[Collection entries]
________________________
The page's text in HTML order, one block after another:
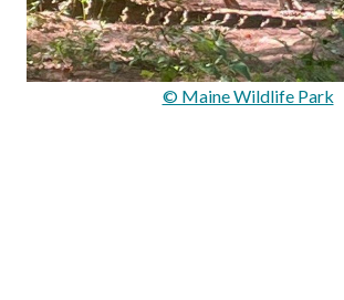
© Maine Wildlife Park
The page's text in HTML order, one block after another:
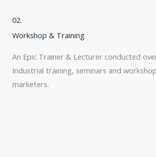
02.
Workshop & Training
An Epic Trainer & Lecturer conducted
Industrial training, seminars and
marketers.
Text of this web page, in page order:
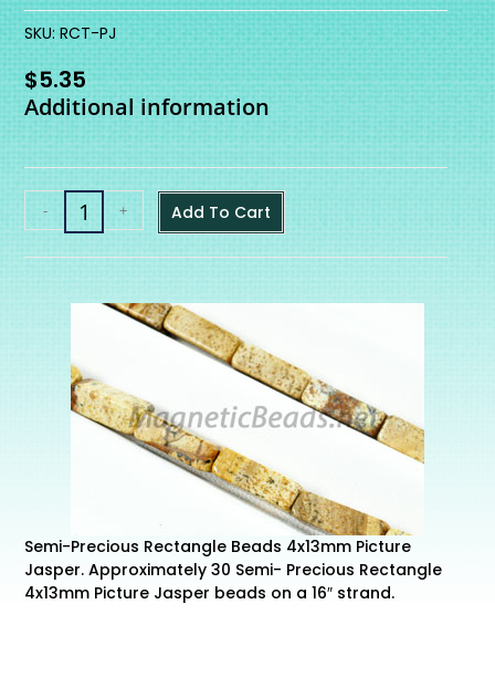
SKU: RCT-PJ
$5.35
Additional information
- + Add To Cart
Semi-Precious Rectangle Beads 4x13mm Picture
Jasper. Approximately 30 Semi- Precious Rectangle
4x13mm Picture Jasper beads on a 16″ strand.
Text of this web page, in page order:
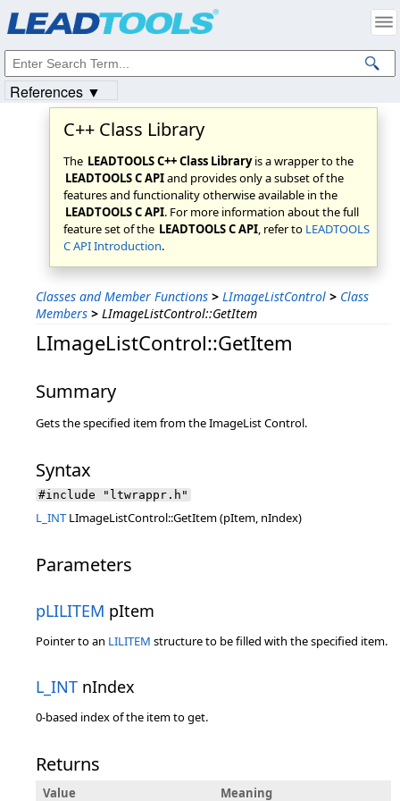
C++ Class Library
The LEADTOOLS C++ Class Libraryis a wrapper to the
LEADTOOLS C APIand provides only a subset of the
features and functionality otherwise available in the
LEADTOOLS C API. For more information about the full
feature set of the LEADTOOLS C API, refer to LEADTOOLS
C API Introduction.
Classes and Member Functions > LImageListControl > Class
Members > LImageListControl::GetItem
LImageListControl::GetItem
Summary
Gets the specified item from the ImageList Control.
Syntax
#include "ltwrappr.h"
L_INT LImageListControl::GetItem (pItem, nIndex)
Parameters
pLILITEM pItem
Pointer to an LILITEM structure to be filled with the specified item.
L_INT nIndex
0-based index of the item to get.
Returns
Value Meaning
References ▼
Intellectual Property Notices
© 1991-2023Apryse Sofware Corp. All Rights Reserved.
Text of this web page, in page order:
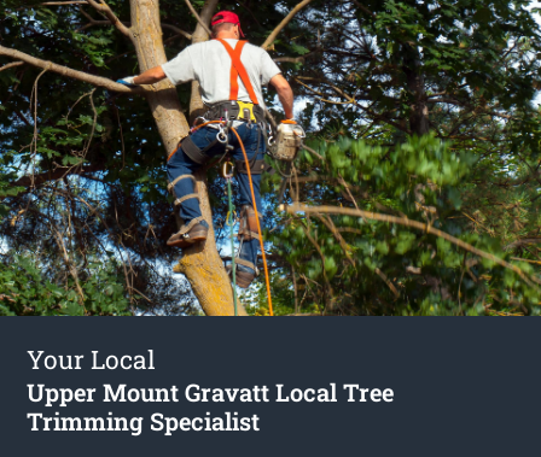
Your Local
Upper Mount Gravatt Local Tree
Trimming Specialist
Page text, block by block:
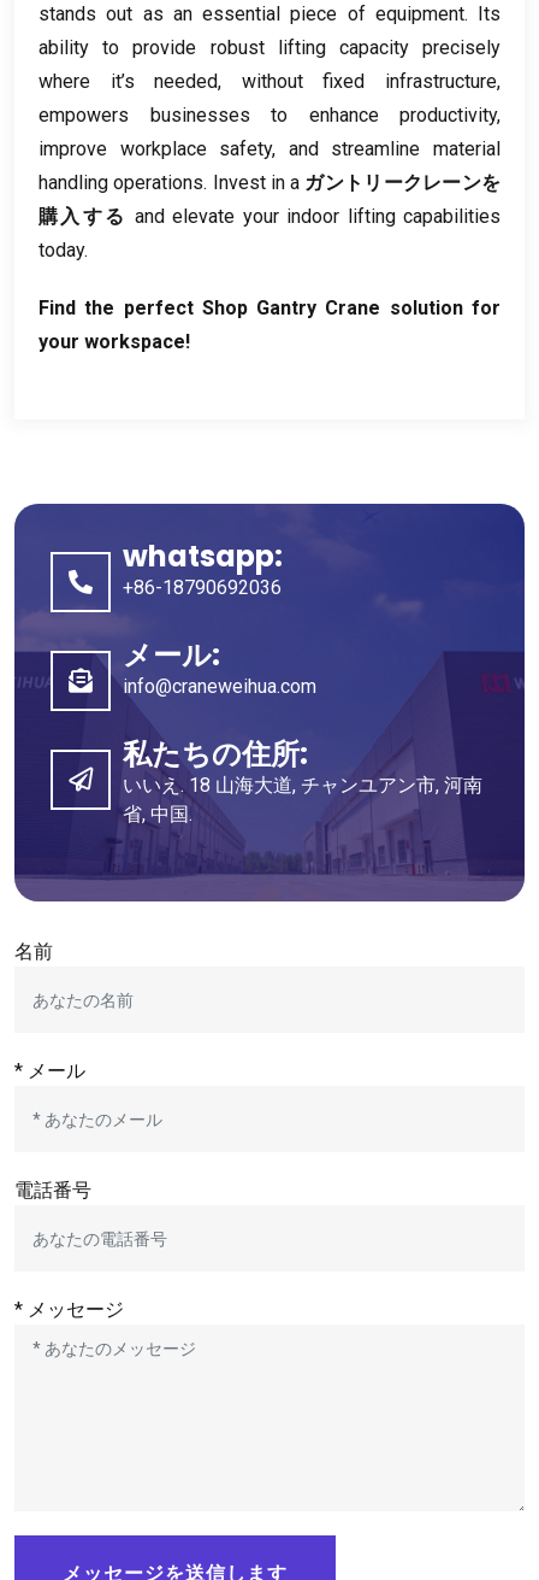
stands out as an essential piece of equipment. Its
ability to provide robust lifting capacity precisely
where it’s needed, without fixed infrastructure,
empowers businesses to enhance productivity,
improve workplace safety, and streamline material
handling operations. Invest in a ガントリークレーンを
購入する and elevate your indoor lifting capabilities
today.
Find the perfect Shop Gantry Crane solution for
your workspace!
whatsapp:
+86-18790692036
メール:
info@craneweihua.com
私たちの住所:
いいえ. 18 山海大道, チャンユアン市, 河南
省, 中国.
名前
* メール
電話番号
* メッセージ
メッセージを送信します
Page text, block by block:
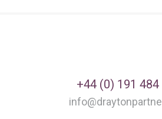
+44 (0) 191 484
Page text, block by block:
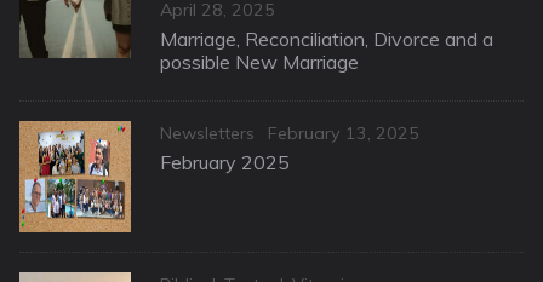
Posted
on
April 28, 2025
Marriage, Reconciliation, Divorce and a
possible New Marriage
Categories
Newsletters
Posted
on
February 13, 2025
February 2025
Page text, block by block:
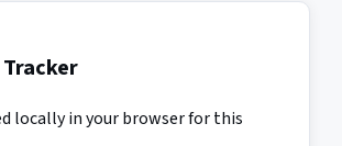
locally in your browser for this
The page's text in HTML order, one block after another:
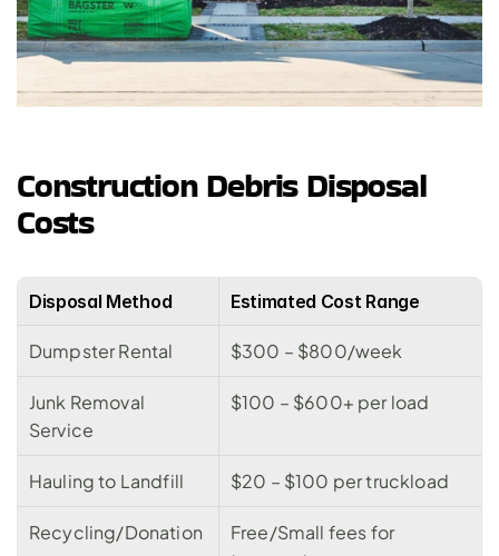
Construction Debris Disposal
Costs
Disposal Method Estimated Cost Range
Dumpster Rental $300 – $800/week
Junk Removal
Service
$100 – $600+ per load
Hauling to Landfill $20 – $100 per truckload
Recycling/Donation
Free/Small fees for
________________________
» **Aim of the task**:
Write out all the entries again, word for word, and print no images.

» **Written solution**:
The page's text in HTML order, one block after another:
© Maine Wildlife Park
The page's text in HTML order, one block after another:
02.
Workshop & Training
An Epic Trainer & Lecturer conducted
Industrial training, seminars and
marketers.
Text of this web page, in page order:
SKU: RCT-PJ
$5.35
Additional information
- + Add To Cart
Semi-Precious Rectangle Beads 4x13mm Picture
Jasper. Approximately 30 Semi- Precious Rectangle
4x13mm Picture Jasper beads on a 16″ strand.
Text of this web page, in page order:
C++ Class Library
The LEADTOOLS C++ Class Libraryis a wrapper to the
LEADTOOLS C APIand provides only a subset of the
features and functionality otherwise available in the
LEADTOOLS C API. For more information about the full
feature set of the LEADTOOLS C API, refer to LEADTOOLS
C API Introduction.
Classes and Member Functions > LImageListControl > Class
Members > LImageListControl::GetItem
LImageListControl::GetItem
Summary
Gets the specified item from the ImageList Control.
Syntax
#include "ltwrappr.h"
L_INT LImageListControl::GetItem (pItem, nIndex)
Parameters
pLILITEM pItem
Pointer to an LILITEM structure to be filled with the specified item.
L_INT nIndex
0-based index of the item to get.
Returns
Value Meaning
References ▼
Intellectual Property Notices
© 1991-2023Apryse Sofware Corp. All Rights Reserved.
Text of this web page, in page order:
Your Local
Upper Mount Gravatt Local Tree
Trimming Specialist
Page text, block by block:
stands out as an essential piece of equipment. Its
ability to provide robust lifting capacity precisely
where it’s needed, without fixed infrastructure,
empowers businesses to enhance productivity,
improve workplace safety, and streamline material
handling operations. Invest in a ガントリークレーンを
購入する and elevate your indoor lifting capabilities
today.
Find the perfect Shop Gantry Crane solution for
your workspace!
whatsapp:
+86-18790692036
メール:
info@craneweihua.com
私たちの住所:
いいえ. 18 山海大道, チャンユアン市, 河南
省, 中国.
名前
* メール
電話番号
* メッセージ
メッセージを送信します
Page text, block by block:
+44 (0) 191 484
Page text, block by block:
Posted
on
April 28, 2025
Marriage, Reconciliation, Divorce and a
possible New Marriage
Categories
Newsletters
Posted
on
February 13, 2025
February 2025
Page text, block by block:
locally in your browser for this
The page's text in HTML order, one block after another:
Construction Debris Disposal
Costs
Disposal Method Estimated Cost Range
Dumpster Rental $300 – $800/week
Junk Removal
Service
$100 – $600+ per load
Hauling to Landfill $20 – $100 per truckload
Recycling/Donation
Free/Small fees for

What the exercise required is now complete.